Причем именно потеряла и именно сознание - только так можно
определить то, что с нею произошло, а не `погрузилась в беспамятство`,
например, или `лишилась чувств`. Совершенно напротив: никакого из
свойственных человеку чувств она, свисая мягкой куклой с руки высокого в
черном, не утратила и память сохранила, и потом долгие годы помнила этот
удивительный случай, хотя вспоминать вслух не любила, более того - честно
говоря, никогда и никому не рассказывала, даже мужу своему Ионе Ильичу
Шорникову и, конечно, мне, своему сыну, Михаилу Яновичу Шорникову.
Поэтому, как обычно бывает с тайными эпизодами жизни, с течением времени
все стало искажаться, утрачивая одни и приобретая другие детали, меняя
очертания и даже последовательности. Тем не менее, случай был, она знала
точно. А что сознание потеряла, так это ничего не значит, просто Инна
перестала сознавать, насколько странно, необъяснимо и, может, даже опасно
то, что с нею происходит, это сознание как бы выпало из нее, как могли бы
сейчас выпасть из карманов и потеряться в снегу монеты или ключи - но у
нее в пальто не было карманов, а сознание именно потерялось, раз - и нету,
исчезло, и ничего уже не странно, и не страшно, просто висишь себе в
воздухе, подмышкой какого-то мужчины в черной, кажется, шинели, возможно,
флотского офицера и, кажется, он говорит хриповатым своим простуженным
голосом:
- К мужу, к мужу, Инночка! И немедленно делом займитесь... Заодно,
хе-хе, и согреетесь...
Поскольку сознание Иннино уже было потеряно, то единственное, что
заметила она в этих словах, была их явная скабрезность, или, как она это
определила, `сальность`. Так она, как ей показалось, и ответила, немного
косо продолжая висеть в воздухе:
- Перестаньте сальности говорить, а еще офицер!
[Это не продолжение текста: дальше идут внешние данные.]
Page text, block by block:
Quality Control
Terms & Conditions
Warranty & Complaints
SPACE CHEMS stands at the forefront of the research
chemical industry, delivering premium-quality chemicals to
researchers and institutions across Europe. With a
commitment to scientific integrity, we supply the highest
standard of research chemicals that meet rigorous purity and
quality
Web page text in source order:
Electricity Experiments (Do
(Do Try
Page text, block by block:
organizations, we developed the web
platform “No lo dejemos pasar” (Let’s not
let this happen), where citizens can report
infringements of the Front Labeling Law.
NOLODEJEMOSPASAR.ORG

А если действительно
знаете, то проводите меня, пожалуйста к Яну... то есть, конечно, к
лейтенанту Шорникову Ионе Ильичу, моему мужу, который... где-то здесь...
Тут Инна, как ей послышалось, наконец расплакалась, хотя имела все
основания сделать это гораздо раньше. Всхлипывания черного мужчину, как и
любого другого, заставили засуетиться, то есть: переступив с ноги на ногу,
слегка Инну встряхнуть, как если бы он хотел привести ее в сознание,
которое она потеряла, затем откашляться, а затем начать быстро расти в
высоту за счет удлинения исключительно ног или чего там было под
достающими до земли полами шинели, причем, замечу, что и полы эти
одновременно и соответственно удлинялись, так что продолжали доставать до
земли, хотя Инна уже оказалась на высоте не то четырех, не то шести
метров, сам же растущий товарищ, прокашлявшись, но, несмотря на это,
хрипло, сказал:
- И никакие это не сальности, Инночка, а совершенно серьезная вещь.
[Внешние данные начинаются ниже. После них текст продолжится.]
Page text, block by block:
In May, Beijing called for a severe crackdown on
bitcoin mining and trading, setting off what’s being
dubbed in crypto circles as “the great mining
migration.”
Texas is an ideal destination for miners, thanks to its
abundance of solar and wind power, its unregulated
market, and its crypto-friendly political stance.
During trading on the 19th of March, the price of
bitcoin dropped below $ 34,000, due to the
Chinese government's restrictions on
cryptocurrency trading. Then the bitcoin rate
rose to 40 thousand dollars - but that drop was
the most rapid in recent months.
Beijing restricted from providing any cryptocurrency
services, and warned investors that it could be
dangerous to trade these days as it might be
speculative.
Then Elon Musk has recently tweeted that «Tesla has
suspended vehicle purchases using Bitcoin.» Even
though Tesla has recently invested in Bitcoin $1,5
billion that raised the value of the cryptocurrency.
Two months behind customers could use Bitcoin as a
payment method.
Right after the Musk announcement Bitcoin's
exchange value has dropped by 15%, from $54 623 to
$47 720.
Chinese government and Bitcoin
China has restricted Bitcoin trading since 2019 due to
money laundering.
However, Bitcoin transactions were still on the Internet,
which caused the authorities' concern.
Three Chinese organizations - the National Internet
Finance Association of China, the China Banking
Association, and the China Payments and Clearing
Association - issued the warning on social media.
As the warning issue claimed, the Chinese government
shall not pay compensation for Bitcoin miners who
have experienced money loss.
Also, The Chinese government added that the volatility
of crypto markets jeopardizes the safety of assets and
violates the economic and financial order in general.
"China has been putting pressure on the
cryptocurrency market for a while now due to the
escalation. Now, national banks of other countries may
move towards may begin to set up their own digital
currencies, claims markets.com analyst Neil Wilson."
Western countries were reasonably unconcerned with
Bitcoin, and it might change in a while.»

Вы ж на врача не обидитесь? Ну, вот, а я тоже... в каком-то, конечно,
смысле, но доктор, и совершенно ответственно вам говорю: если вы не
хотите, чтобы какая-нибудь ерунда вышла, а именно в октябре и именно его,
то тянуть нечего... Да и Ян тоже... вы ж больше полутора лет не видались,
вы соображаете?! Все, хватит с вами болтать, пошел я...
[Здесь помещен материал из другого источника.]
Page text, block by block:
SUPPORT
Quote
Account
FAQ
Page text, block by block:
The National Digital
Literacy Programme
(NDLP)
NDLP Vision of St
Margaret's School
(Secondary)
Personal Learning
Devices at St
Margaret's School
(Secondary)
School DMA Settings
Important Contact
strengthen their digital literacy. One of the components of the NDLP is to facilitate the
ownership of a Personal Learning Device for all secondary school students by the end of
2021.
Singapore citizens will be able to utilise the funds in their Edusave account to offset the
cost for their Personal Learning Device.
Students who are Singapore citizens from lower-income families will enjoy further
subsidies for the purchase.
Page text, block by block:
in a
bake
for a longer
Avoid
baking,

И пока уж не висящая, а как бы парящая высоко над землею Инна
пыталась - без сознания - понять смысл жуткой чепухи, которую нес черный
насчет своего докторства, какого-то октября и прочего, человек
действительно пошел. Он сделал шаг, другой, третий, переступил через
забор, через проулок, еще немного подрос, перепрыгнул, чуть присев перед
прыжком, через какой-то кирпичный барак... в белесой, все убыстряющей
полет снежной мути... в сизо-черной тьме... в беззвездной и безлунной
ночи... и смерзшийся, ломкий и острый на изломе верхний слой лежавшего на
земле снега не скрипел под шагами... и тень идущего ползла по небу среди
других теней, среди теней снеговых туч... и женщина косо, раскинув руки,
чуть согнув в колене одну ногу, как всегда делают лежащие на боку женщины,
летела в небе, на фоне этой черной длинной тени, несомая тенью... и еще
шаг.
- Кто там? - вглядываясь в струи крупы и в тьму ночи, спросил
лейтенант. Он стоял на крыльце в плохо, без портянок натянутых яловых
сапогах, в бриджах с высоким корсажем и в нижней байковой рубахе фасона
`гейша`. Бриджи и сапоги он натянул, услыхав стук в верхний край оконной
рамы и чей-то голос за окном, называвший, кажется, его мало кому
известное, домашнее имя. Голос был мужской, вроде бы, а лейтенант не
припоминал ни одного мужчины, которому было бы можно так звать лейтенанта
Шорникова. `Ян!` - еще раз произнесли за окном, и лейтенант, сминая
голенища, вбил ноги в сапоги, кинулся в сени, вернулся, сунул руку под
подушку, снова кинулся к двери...
Чего он так спешил? И почему так уж взволновался? Неужто, отвоевав
полтора года, не испытал много чего куда более волнующего, чем звук в ночи
собственного имени, хотя бы и малоизвестного, хотя бы и произнесенного
мужским голосом... Кто ж теперь знает, чего так всполошился в ту ночь Иона
Ильич. Но выскочил на крыльцо и закричал во мглу: `Кто там?!`
И увидел женщину, лежащую на снегу под тем окном, в которое стучали,
и побежал к ней, а дверь тут же хлопнула от ветра, и снова открылась, и
снова хлопнула, а Иона уже склонился над женщиной и увидел, что это жена
его Инна лежит под окном комнаты, которую он за два дня до того снял у
семейства местного военкоматского старшины именно для свидания с Инной,
телеграмму о выезде от нее он ждал на адрес части, а комнату снял, честно
и просто говоря, чтобы спать в ней с женой, ужасно по ней соскучившись, но
телеграммы все не было, а жена вот лежала на снегу, и он поднял ее, и внес
в комнату, положил на кровать, вернулся запереть дверь, зажег свет и стал
при свете раздевать жену, развешивая по стульям ее одежду для просушки и
согревания, уложил жену под одеяло, разжег прогоревшую уже и начавшую
остывать печь-голландку, а когда вернулся к постели, размышляя, как же
приводить Инночку в чувство - успев убедиться, что она просто в обмороке и
никак не повреждена, и даже дышит довольно ровно - когда вернулся к
кровати, он увидел, что жена уже пришла в чувство.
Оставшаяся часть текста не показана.